→ **Your task**
The answer must give back every line of the data exactly, with no pictures.

--- Given data Enclosed Below ---

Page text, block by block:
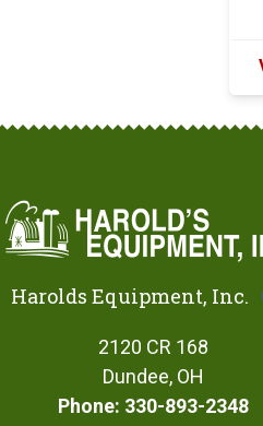
Harolds Equipment, Inc.
2120 CR 168
Dundee, OH
Phone: 330-893-2348
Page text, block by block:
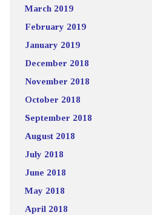
March 2019
February 2019
January 2019
December 2018
November 2018
October 2018
September 2018
August 2018
July 2018
June 2018
May 2018
April 2018
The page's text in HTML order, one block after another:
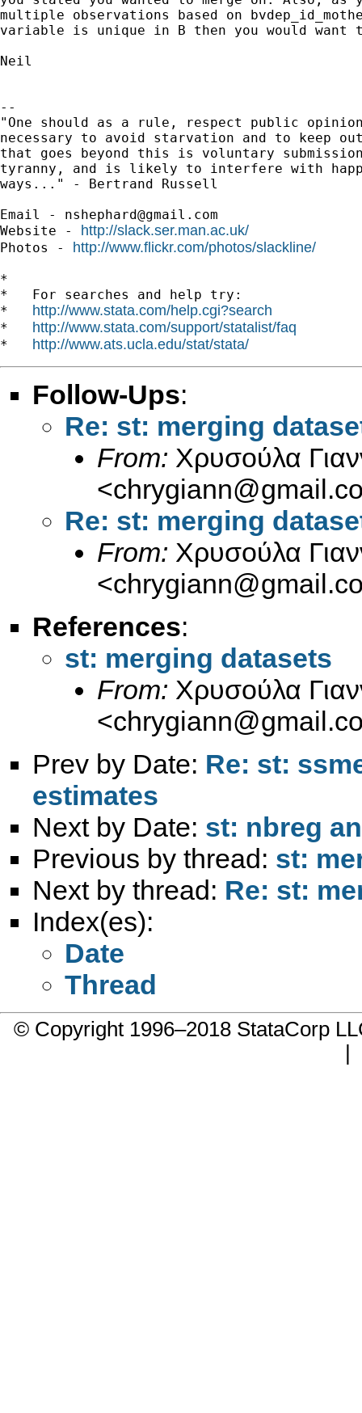
multiple observations based on
variable is unique in B then you would want
Neil
--
"One should as a rule, respect public
necessary to avoid starvation and to keep
that goes beyond this is voluntary
tyranny, and is likely to interfere with
ways..." - Bertrand Russell
Email - nshephard@gmail.com
Website - http://slack.ser.man.ac.uk/
Photos - http://www.flickr.com/photos/slackline/
*
*   For searches and help try:
* http://www.stata.com/help.cgi?search
* http://www.stata.com/support/statalist/faq
* http://www.ats.ucla.edu/stat/stata/
Follow-Ups:
Re: st: merging
From: Χρυσούλα
<
Re: st: merging
From: Χρυσούλα
<
References:
st: merging datasets
From: Χρυσούλα
<
Prev by Date: Re: st:
estimates
Next by Date: st: nbreg
Previous by thread: st:
Next by thread: Re: st:
Index(es):
Date
Thread
© Copyright 1996–2018 StataCorp

--- End of Enclosed Given data ---

→ **Your response**
Page text, block by block:
Harolds Equipment, Inc.
2120 CR 168
Dundee, OH
Phone: 330-893-2348
Page text, block by block:
March 2019
February 2019
January 2019
December 2018
November 2018
October 2018
September 2018
August 2018
July 2018
June 2018
May 2018
April 2018
The page's text in HTML order, one block after another:
multiple observations based on
variable is unique in B then you would want
Neil
--
"One should as a rule, respect public
necessary to avoid starvation and to keep
that goes beyond this is voluntary
tyranny, and is likely to interfere with
ways..." - Bertrand Russell
Email - nshephard@gmail.com
Website - http://slack.ser.man.ac.uk/
Photos - http://www.flickr.com/photos/slackline/
*
*   For searches and help try:
* http://www.stata.com/help.cgi?search
* http://www.stata.com/support/statalist/faq
* http://www.ats.ucla.edu/stat/stata/
Follow-Ups:
Re: st: merging
From: Χρυσούλα
<
Re: st: merging
From: Χρυσούλα
<
References:
st: merging datasets
From: Χρυσούλα
<
Prev by Date: Re: st:
estimates
Next by Date: st: nbreg
Previous by thread: st:
Next by thread: Re: st:
Index(es):
Date
Thread
© Copyright 1996–2018 StataCorp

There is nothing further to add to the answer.